In case you hadn't noticed, what makes animated films work is not the animation but the writing. Check out "South Park" and "The Simpsons" if you don't believe me. Or "Toy Story 2" or, to get right down to it, "Shrek." Wonderful writing in all of them, so good that whatever the quality of the animation (brilliant in the films, hardly there in the television shows) the films speak to us through their scripts.
But writers are put under a great strain when they're asked to write sequels, because studios are desperate to cash in on the success of the originals. Think about it: here they've expended their creative energy on the original script, and now they're being asked to do it all again, to keep it the same, only different this time. Well, thanks. Occasionally the sequel will be better than the original, as "Toy Story 2" was better than "Toy Story," but for the most part all we can hope for is that the second film won't be too much of a letdown from the first.
Which brings us to "Shrek 2," which though it necessarily lacks the originality of "Shrek," has enough wit and invention to keep us interested and even amused. Shrek and Fiona (voiced by Mike Myers and Cameron Diaz) are married now, and get an invitation to visit her parents, the king and queen of Far Far Away land. But the king (John Cleese) has a hidden agenda.

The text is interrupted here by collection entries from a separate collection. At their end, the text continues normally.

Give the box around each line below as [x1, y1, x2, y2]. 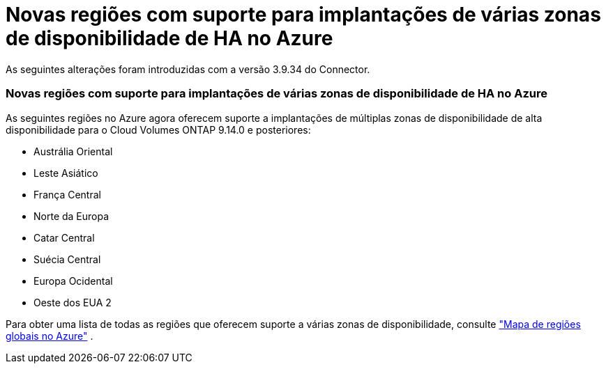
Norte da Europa [33, 210, 109, 222]
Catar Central [33, 231, 95, 244]
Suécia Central [33, 253, 101, 265]
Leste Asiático [33, 166, 98, 179]
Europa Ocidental [33, 274, 113, 287]
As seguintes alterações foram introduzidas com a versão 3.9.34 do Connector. [6, 63, 370, 75]
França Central [33, 188, 101, 201]
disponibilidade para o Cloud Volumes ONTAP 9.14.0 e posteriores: [6, 123, 311, 136]
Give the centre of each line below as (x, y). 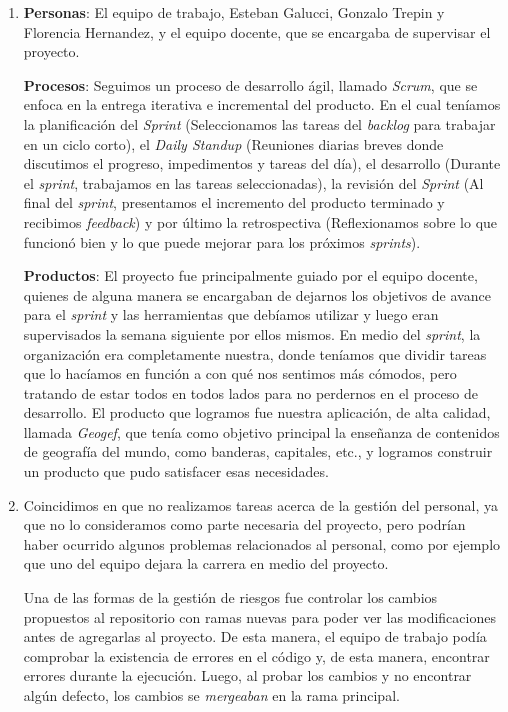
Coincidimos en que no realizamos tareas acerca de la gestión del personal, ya (260, 504)
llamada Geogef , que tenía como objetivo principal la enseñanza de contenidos (261, 431)
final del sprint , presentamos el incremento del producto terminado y (234, 202)
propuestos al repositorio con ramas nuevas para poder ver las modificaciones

He is in league with the Fairy Godmother (Jennifer Saunders from Ab Fab), who has a son, Prince Charming (Rupert Everett) who she thinks by rights should be Fiona's husband and inherit the kingdom. The story takes us through the making and unmaking of the various plots and counterplots that everyone is involved in.
Eddie Murphy as the donkey is back, and his endless riffs are just as good as they were in the original. The writers have added a wonderful new character, Puss in Boots (marvelously voiced by Antonio Banderas in full Zorro mode), who becomes an ally to the good guys. Even the Gingerbread Man has a literally big role to play, in a scene right out of "The Princess Bride." The film is full of homages to other movies and cultural icons. The land of Far Far Away is unnervingly like Los Angeles, even to the gigantic sign on the hillside announcing its name. And Rodeo Drive has never looked so good. As in the first film the incidental jokes, put in for the benefit of the adults in the audience, are sharp and to the point. Even better, there are some new songs - that is, covers of great old songs like David Bowie's "Changes" - that are used in context and work brilliantly.
A couple of caveats: Saunders, as the Fairy Godmother, doesn't have enough personality in her lines to be the wickedly vicious villain we want her to be. And Cleese's character is underwritten; he's too much of a milquetoast for Cleese to take advantage of his role. But the film is not a disappointment, which is all we can ask.